Erwin Nijhoff, twintig pas, woonachtig bij zijn ouders op een boerderij in het landelijke Hessum, provincie Overijssel, heeft het allemaal: het uiterlijk, de bezieling en, niet in de laatste plaats, het talent. Bewijzen? Na zijn verschijnen als knuffelgast van Margreet Dolman in de tv-show Haenen Voor De Nacht hingen de platenmaatschappijen aan de telefoon, maar te laat, zijn groep The Prodigal Sons had al getekend. De single You Still Think, overigens niets minder dan een klassieker in de dop, werd direct opgepikt door Radio 3. Het debuutalbum Wine Of Life, gevuld met eigentijdse southern rock van Amerikaans gehalte, staat momenteel hoog genoteerd in de elitaire Moordlijst. En de verkoop, die ligt boven ieders verwachting. Verder aan optredens geen gebrek, nooit gehad ook trouwens, want de afgelopen twee jaar hebben ze elk weekend wel ergens in Nederland gespeeld.

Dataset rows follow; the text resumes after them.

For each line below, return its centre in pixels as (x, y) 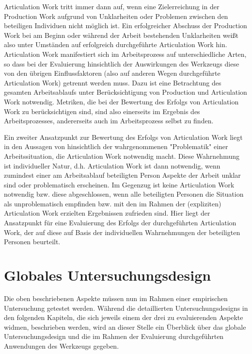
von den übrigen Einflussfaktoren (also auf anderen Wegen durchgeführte (112, 73)
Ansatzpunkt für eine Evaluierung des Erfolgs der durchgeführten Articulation (120, 223)
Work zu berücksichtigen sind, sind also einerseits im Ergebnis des (102, 111)
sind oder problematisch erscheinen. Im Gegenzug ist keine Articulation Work (119, 184)
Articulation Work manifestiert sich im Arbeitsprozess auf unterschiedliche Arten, (125, 54)
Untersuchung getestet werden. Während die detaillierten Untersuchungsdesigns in (126, 308)
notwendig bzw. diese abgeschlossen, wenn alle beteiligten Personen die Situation (124, 194)
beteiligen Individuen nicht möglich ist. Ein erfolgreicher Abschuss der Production (126, 25)
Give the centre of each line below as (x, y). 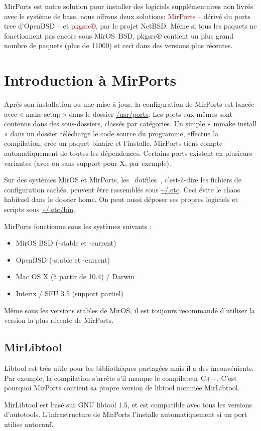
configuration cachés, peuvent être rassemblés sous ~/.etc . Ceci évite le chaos (122, 189)
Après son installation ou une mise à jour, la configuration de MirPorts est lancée (129, 104)
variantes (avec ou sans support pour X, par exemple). (88, 163)
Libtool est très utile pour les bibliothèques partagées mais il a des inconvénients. (129, 368)
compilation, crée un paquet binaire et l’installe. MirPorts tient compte (113, 143)
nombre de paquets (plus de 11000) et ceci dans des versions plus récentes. (118, 45)
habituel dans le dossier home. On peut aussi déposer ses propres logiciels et (121, 199)
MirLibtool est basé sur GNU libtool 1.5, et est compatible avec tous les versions (128, 404)
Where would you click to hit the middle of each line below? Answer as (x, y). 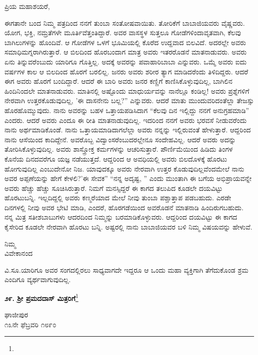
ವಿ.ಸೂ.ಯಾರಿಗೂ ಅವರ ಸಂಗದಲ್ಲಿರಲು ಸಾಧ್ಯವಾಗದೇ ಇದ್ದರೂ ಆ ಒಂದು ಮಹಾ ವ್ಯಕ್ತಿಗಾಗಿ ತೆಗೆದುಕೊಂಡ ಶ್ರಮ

Al met al genoeg redenen voor hem om zijn studie, “een sociale opleiding, die helemaal niet opschoot”, af te breken. “Wat mij eraan herinnert dat ik nou toch echt eens naar die mentor van mij toe moet om hem te laten weten dat ik ermee kap.” Zijn ouders zeggen zijn besluit te begrijpen, maar niet nadat hij ze omstandig had uitgelegd: “Ik wil er nú voor gaan, want straks als ik dertig ben, blijk ik misschien te oud. Lukt het niet, dan heb ik pech gehad. Aan de schop staan, kan altijd nog.”

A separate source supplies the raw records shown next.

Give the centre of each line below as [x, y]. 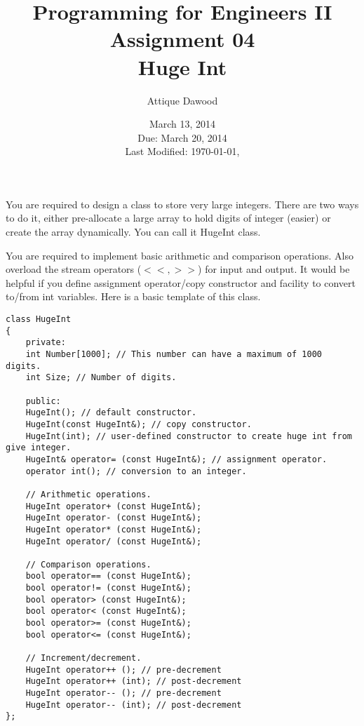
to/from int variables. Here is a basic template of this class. [133, 296]
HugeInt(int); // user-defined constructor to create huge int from [189, 436]
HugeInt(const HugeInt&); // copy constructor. [139, 424]
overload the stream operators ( [74, 269]
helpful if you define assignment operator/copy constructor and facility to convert [181, 282]
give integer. [39, 448]
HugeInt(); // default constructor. [111, 413]
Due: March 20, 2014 [182, 137]

Hij groeide op met de muziek uit de platencollect ie van zijn vader. Eerst Elvis Presley, Buddy Holly en andere rock ‘’n’ roll, vervolgens The Rolling Stones, Small Faces, The Kinks en dat soort werk. Het waren de liedjes van die Britse beatgroepen die hij zo vanaf zijn veertiende probeerde na te spelen, hetgeen hem lang niet slecht afging. “Met uitzondering van The Beatles dan, want dat lukt niet zo best als je maar drie akkoorden kent. Hun nummers heb ik uit een boek moeten leren.” Naderhand ontdekte hij zelf onder meer Led Zeppelin, AC/DC en, zeer recentelijk, Lynyrd Skynyrd. Geloof het of niet, maar toen pas kwam hij er achter dat zijn eigen muziek in het verlengde ligt van de southern rock. Hoe hij dat verklaart? Bloedserieus: “Waarschijnlijk hebben die mensen net als ik vroeger veel naar Elvis geluisterd.”

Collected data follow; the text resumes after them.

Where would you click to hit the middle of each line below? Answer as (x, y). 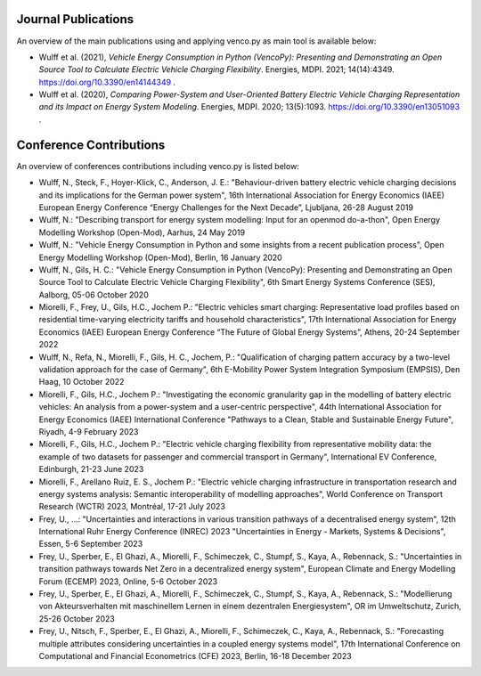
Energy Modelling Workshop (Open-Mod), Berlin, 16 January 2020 (160, 257)
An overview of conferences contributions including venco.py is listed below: (158, 166)
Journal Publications (75, 19)
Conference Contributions (91, 145)
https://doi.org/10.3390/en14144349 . (107, 82)
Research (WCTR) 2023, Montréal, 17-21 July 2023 (132, 507)
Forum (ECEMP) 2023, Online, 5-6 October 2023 (128, 581)
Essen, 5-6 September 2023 (91, 544)

Toevallig hadden ze het er onderweg in de auto nog over gehad: hoe zeer het zuiden van de Verenigde Staten toch lijkt op het plattelandse oosten van Nederland. Dat ene nummer van Lynyrd Skynyrd bijvoorbeeld, de titel wil hem nu zo snel niet te binnen schieten, ja inderdaad, Sweet Home Alabama, daar spreekt praktisch dezelfde mentaliteit in door als wanneer je een boertje bij hem uit de buurt hoort praten. “Recht door zee, om niet te zeggen: conservatief. En met conservatief bedoel ik helemaal niets negatiefs.”

Een boerenjochie, zo bestempelt hij zichzelf, iemand die fijn op een rustgevende plaats moet kunnen gaan slapen. Vandaar dat hij kort geleden op zijn schreden terugkeerde naar de ouderlijke boerderij na zo’n jaar in de stad te hebben gewoond. Welke? “Nou ja, stad is misschien een te groot woord, maar ik vond Zwolle in ieder geval al heel wat.” Niet dat hij zich er verloren voelde, hij raakte er alleen na verloop van tijd enigszins van de wereld. “Ik behoor namelijk tot het slag dat nogal gemakkelijk vervalt tot bepaalde geneugten van het leven.” Hij bedoelt? “Ik hing gewoon te veel in de kroeg.”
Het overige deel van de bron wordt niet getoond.